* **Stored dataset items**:

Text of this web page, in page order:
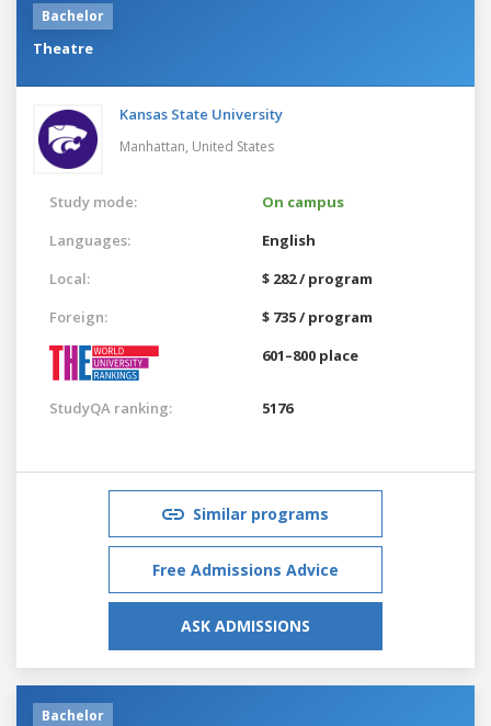
Bachelor
Theatre
Kansas State University
Manhattan, United States
Study mode:
On campus
Languages:
English
Local:
$ 282 / program
Foreign:
$ 735 / program
601–800 place
StudyQA ranking: 5176
Similar programs
Free Admissions Advice
ASK ADMISSIONS
Bachelor
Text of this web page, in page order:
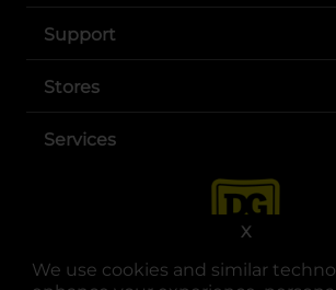
We use cookies and similar
X
Support
Stores
Services
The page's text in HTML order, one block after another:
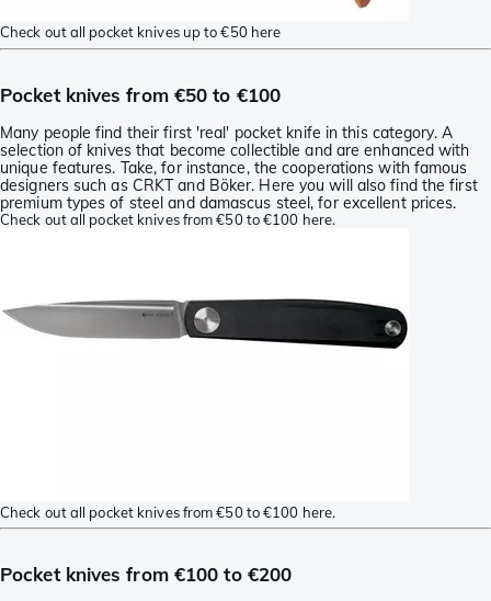
Check out all pocket knives up to €50 here
Pocket knives from €50 to €100
Many people find their first 'real' pocket knife in this category. A
selection of knives that become collectible and are enhanced with
unique features. Take, for instance, the cooperations with famous
designers such as CRKT and Böker. Here you will also find the first
premium types of steel and damascus steel, for excellent prices.
Check out all pocket knives from €50 to €100 here.
Check out all pocket knives from €50 to €100 here.
Pocket knives from €100 to €200
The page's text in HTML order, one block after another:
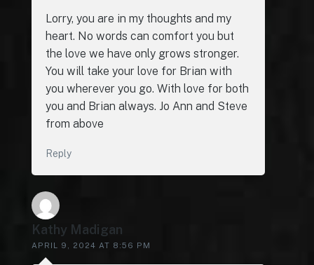
Lorry, you are in my thoughts and my
heart. No words can comfort you but
the love we have only grows stronger.
You will take your love for Brian with
you wherever you go. With love for both
you and Brian always. Jo Ann and Steve
from above
Reply
Kathy Madigan
APRIL 9, 2024 AT 8:56 PM
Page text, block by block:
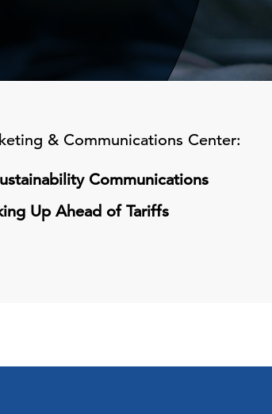
& Communications Center:
Communications
Up Ahead of Tariffs
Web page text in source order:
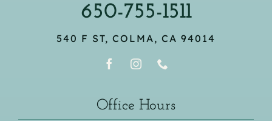
650-755-1511
540 F ST, COLMA, CA 94014
Office Hours
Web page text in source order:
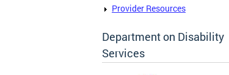
Provider Resources
Department on Disability
Services
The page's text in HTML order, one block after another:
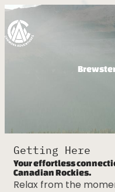
Getting Here
Your effortless
Canadian Rockies.
Relax from the
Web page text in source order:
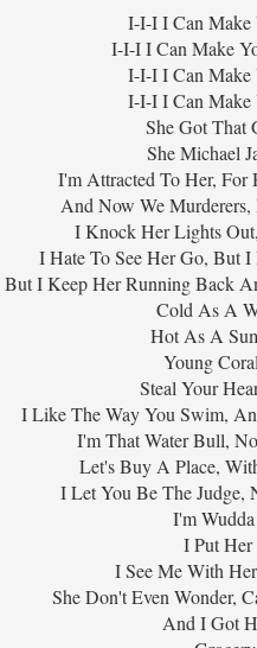
I-I-I I Can Make
I-I-I I Can Make
I-I-I I Can Make
I-I-I I Can Make
She Got That
She Michael
I'm Attracted To Her,
And Now We
I Knock Her Lights
I Hate To See Her Go, But
But I Keep Her Running Back
Cold As A
Hot As A
Young
Steal Your
I Like The Way You Swim,
I'm That Water Bull,
Let's Buy A Place,
I Let You Be The Judge,
I'm
I Put Her
I See Me With
She Don't Even Wonder,
And I Got
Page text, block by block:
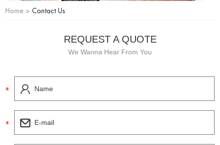
Home >Contact Us
REQUEST A QUOTE
We Wanna Hear From You
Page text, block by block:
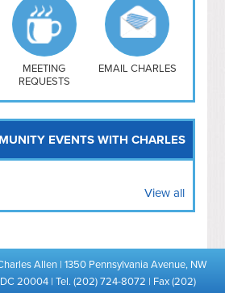
MEETING
REQUESTS
EMAIL CHARLES
EVENTS WITH CHARLES
View all
Allen | 1350 Pennsylvania Avenue, NW
DC 20004 | Tel. (202) 724-8072 | Fax (202)
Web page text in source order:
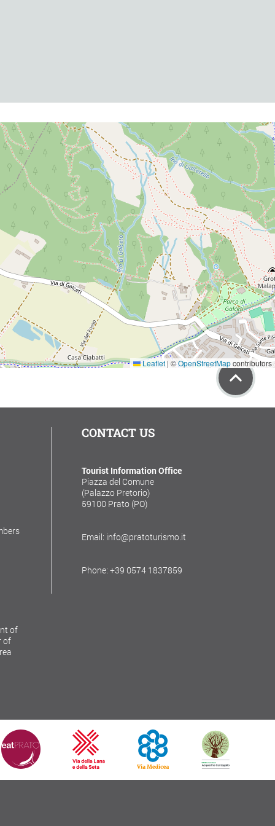
Leaflet | ©OpenStreetMapcontributors
of
of
CONTACT US
Tourist Information Office
Piazza del Comune
(Palazzo Pretorio)
59100 Prato (PO)
Email: info@pratoturismo.it
Phone: +39 0574 1837859
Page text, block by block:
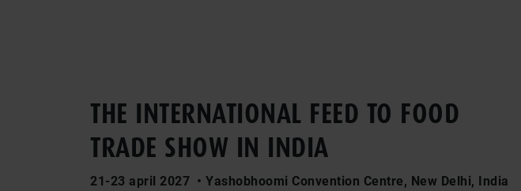
THE INTERNATIONAL FEED TO FOOD
TRADE SHOW IN INDIA
21-23 april 2027 • Yashobhoomi Convention Centre, New Delhi, India
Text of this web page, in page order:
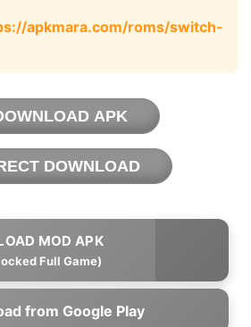
apkmara.com/roms/switch-
APK
DOWNLOAD
Full Game)
from Google Play
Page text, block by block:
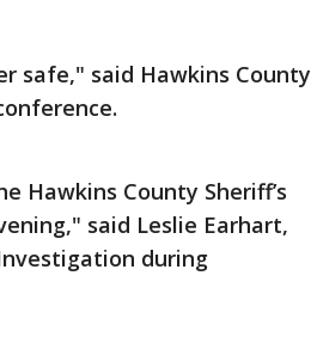
safe," said Hawkins County
Hawkins County Sheriff’s
said Leslie Earhart,
during
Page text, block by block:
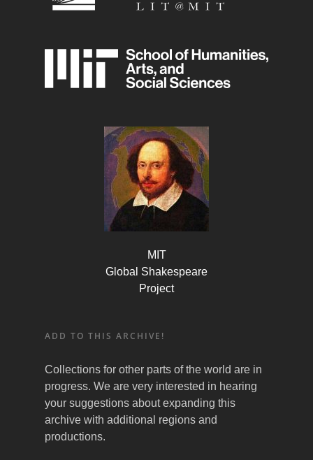
MIT
Global Shakespeare
Project
ADD TO THIS ARCHIVE!
Collections for other parts of the world are in
progress. We are very interested in hearing
your suggestions about expanding this
archive with additional regions and
productions.
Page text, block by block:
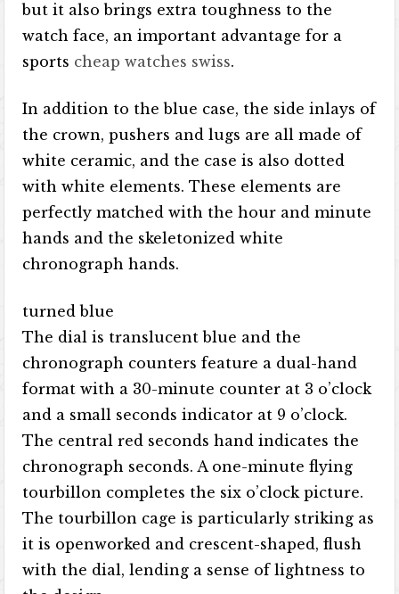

* **WORK REQUIRED**: Give back every record above exactly as written, skipping each picture.

* **ANSWER TO THIS PROBLEM**:
Text of this web page, in page order:
Bachelor
Theatre
Kansas State University
Manhattan, United States
Study mode:
On campus
Languages:
English
Local:
$ 282 / program
Foreign:
$ 735 / program
601–800 place
StudyQA ranking: 5176
Similar programs
Free Admissions Advice
ASK ADMISSIONS
Bachelor
Text of this web page, in page order:
We use cookies and similar
X
Support
Stores
Services
The page's text in HTML order, one block after another:
Check out all pocket knives up to €50 here
Pocket knives from €50 to €100
Many people find their first 'real' pocket knife in this category. A
selection of knives that become collectible and are enhanced with
unique features. Take, for instance, the cooperations with famous
designers such as CRKT and Böker. Here you will also find the first
premium types of steel and damascus steel, for excellent prices.
Check out all pocket knives from €50 to €100 here.
Check out all pocket knives from €50 to €100 here.
Pocket knives from €100 to €200
The page's text in HTML order, one block after another:
Lorry, you are in my thoughts and my
heart. No words can comfort you but
the love we have only grows stronger.
You will take your love for Brian with
you wherever you go. With love for both
you and Brian always. Jo Ann and Steve
from above
Reply
Kathy Madigan
APRIL 9, 2024 AT 8:56 PM
Page text, block by block:
& Communications Center:
Communications
Up Ahead of Tariffs
Web page text in source order:
650-755-1511
540 F ST, COLMA, CA 94014
Office Hours
Web page text in source order:
Provider Resources
Department on Disability
Services
The page's text in HTML order, one block after another:
Getting Here
Your effortless
Canadian Rockies.
Relax from the
Web page text in source order:
I-I-I I Can Make
I-I-I I Can Make
I-I-I I Can Make
I-I-I I Can Make
She Got That
She Michael
I'm Attracted To Her,
And Now We
I Knock Her Lights
I Hate To See Her Go, But
But I Keep Her Running Back
Cold As A
Hot As A
Young
Steal Your
I Like The Way You Swim,
I'm That Water Bull,
Let's Buy A Place,
I Let You Be The Judge,
I'm
I Put Her
I See Me With
She Don't Even Wonder,
And I Got
Page text, block by block:
Home >Contact Us
REQUEST A QUOTE
We Wanna Hear From You
Page text, block by block:
MEETING
REQUESTS
EMAIL CHARLES
EVENTS WITH CHARLES
View all
Allen | 1350 Pennsylvania Avenue, NW
DC 20004 | Tel. (202) 724-8072 | Fax (202)
Web page text in source order:
Leaflet | ©OpenStreetMapcontributors
of
of
CONTACT US
Tourist Information Office
Piazza del Comune
(Palazzo Pretorio)
59100 Prato (PO)
Email: info@pratoturismo.it
Phone: +39 0574 1837859
Page text, block by block:
THE INTERNATIONAL FEED TO FOOD
TRADE SHOW IN INDIA
21-23 april 2027 • Yashobhoomi Convention Centre, New Delhi, India
Text of this web page, in page order:
apkmara.com/roms/switch-
APK
DOWNLOAD
Full Game)
from Google Play
Page text, block by block:
safe," said Hawkins County
Hawkins County Sheriff’s
said Leslie Earhart,
during
Page text, block by block:
MIT
Global Shakespeare
Project
ADD TO THIS ARCHIVE!
Collections for other parts of the world are in
progress. We are very interested in hearing
your suggestions about expanding this
archive with additional regions and
productions.
Page text, block by block:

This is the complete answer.